COMMENTS (11 to date)
shecky writes:

Gloomy Arnold is speaking again. And given to fits of drama, to boot. The only force standing in the way is the Tea Party? You so funny!

SydB writes:

Ohhhh noooozzzz!!!!! I finds out government funds electric car efforts.

Interesting tidbit: I think Ayn Rand predicted it said funding in that ginormous Atlas speech (it's encoded, just play the speech backwards, you'll hear the funding prediction--even with dollar amounts adjust for inflation).

Thank goodness the tea party folks will stop that.

And I wish oh wish the tea party people would have stopped the funding of BBN, UCLA, and the likes when the government gave them our hard earned tax dollars to build the arpanet.

Oh wait, but then Mr Kling couldn't have started his internet company. And the Tea Party couldn't organize on it.

This is so complicated.

Cliff Styles writes:

Rand's point that you allude to is that initiated coercion eats the soul of both perpetrator and victim. I don't see much talk about the consumed soul in economic theory. The moral point of freedom is that an individual is free to make his or her own moral identity without interference.

I like the fact that you appreciate the dual market that is always at work: the market for the good or service, and the market for all the coercive rules that influence outcomes in that market. Most of the bargains in that latter market are Faustian, for both the buyers and sellers.

Stan writes:

So Caplan, Iglesias, and DeLong are wrong. Heh.

The Tea Party although great obstructionists, do not inspire confidence. Sounds like a real American political party.

I am a member though, if one can be.

Boonton writes:

Your ignorance of US history is only matched by your ignorance of what the USSR was if you think 'unfunded entitlements' or bank bailouts are even on the same scale as the Soviet Union.

Michael writes:

Re: 'The only thing standing in the way are Tea Party Activists.'

I just listened to an interview on the radio program On Point with Tea Party activists, who, among many other such claims, expressed belief in the following:

1) The decline in real wages for the American middle class can be laid squarely at the feet of wealth transfers from said middle class to third world nations.
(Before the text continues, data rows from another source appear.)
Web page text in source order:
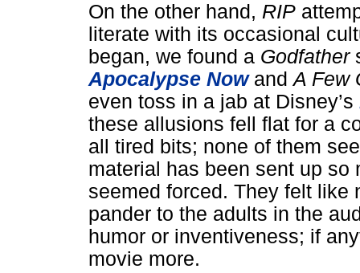
On the other hand, RIP
literate with its occasional
began, we found a Godfather
Apocalypse NowandA Few
even toss in a jab at Disney’s
these allusions fell flat for a
all tired bits; none of them
material has been sent up
seemed forced. They felt like
pander to the adults in the
humor or inventiveness; if
movie more.
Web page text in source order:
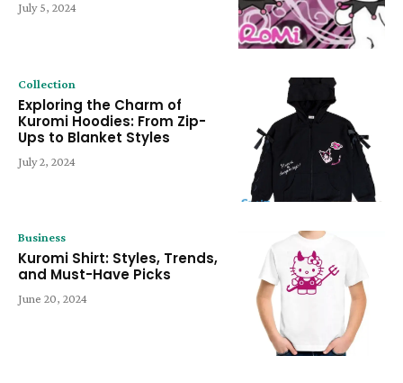
July 5, 2024
Collection
Exploring the Charm of
Kuromi Hoodies: From Zip-
Ups to Blanket Styles
July 2, 2024
Business
Kuromi Shirt: Styles, Trends,
and Must-Have Picks
June 20, 2024

2) Obama is a Red Communist who, but for the ever present vigilance of conservatives, would turn us into c. 1960's era Red China.

3) a. The health care bill is just like National Socialism, and therefore, all Jews should be very afraid.
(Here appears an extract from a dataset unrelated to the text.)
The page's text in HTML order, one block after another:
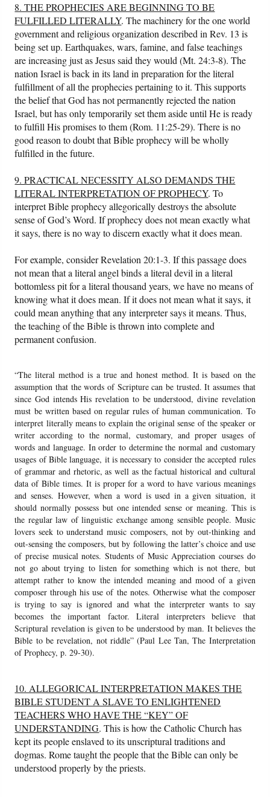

Let me my own hyperbole: isn't this is a bit like saying that the only thing standing in the way of tyrannical Czarism are the Bolsheviks?

And anyway, you can't possibly believe your own point about moral rot: try to come up with some model of 'moral rot' based on the Soviet system and apply it to regimes across history--I'm sure you'll find it doesn't do very well.

Boonton writes:

Speaking of which, if Kling thinks 'moral rot' caused Russia to change the policies he hates then wouldn't increased 'moral rot' in the US have the same effect?

guthrie writes:

Yikes! The claws have come out! You hit a nerve, Arnold!

Komori writes:

"isn't this is a bit like saying that the only thing standing in the way of tyrannical Czarism are the Bolsheviks? "

I think this was kind of his point. This post is not optimistic about the future, after all. We're getting stuck with the choice between worse and worst.

Or to put it another way, how many positive influences can you name in US politics? Fiscal responsibility is pretty close to nill, cronyism is huge on both (all) sides, political lies are not only expected but accepted and rewarded. Seems like the best we can expect is the Tea Party to obstruct things and cause gridlock so things can't get worse any faster than they already are.

Bo Zimmerman writes:

Moral Rot? Do people (including 'crats) no longer respond to structural incentives? Do they act strictly according to the degree to which they have "Moral Fiber"?

We should find an economist to respond to Dr. Kling.

George X writes:

Calm down, Boonton. Nowhere does Arnold say we have rot at the "same scale" as the end-game USSR.

And calm down, everyone talking about the Tea Partiers. As Komori pointed out, Arnold's not pleased that they're the "only force standing in the way"; his dislike of them is well-documented.

Good comment threads are all about reading comprehension.

My take on the original post is that (a) "moral rot" is badly defined: does it mean deviation from Communist ideals? or from human rights? or from common and traditional moral principles? (b) 40% of the economy going to the military seems like a pretty good way to wreck an economy even without any moral rot of any kind. At a certain point, growth will cease, and then it's just a matter of time before the West can easily crush the Red Army militarily.

Stepping back, I understand Arnold's pessimism on a gut level, but I also think it's impossible to predict the mid-future state of the country. So the reasonable response would be to be neither pessimistic nor optimistic, but agnostic. (OK, sustained 3% GDP growth sometimes pushes me over into optimism, but we can always find a way to screw that up via our political system.)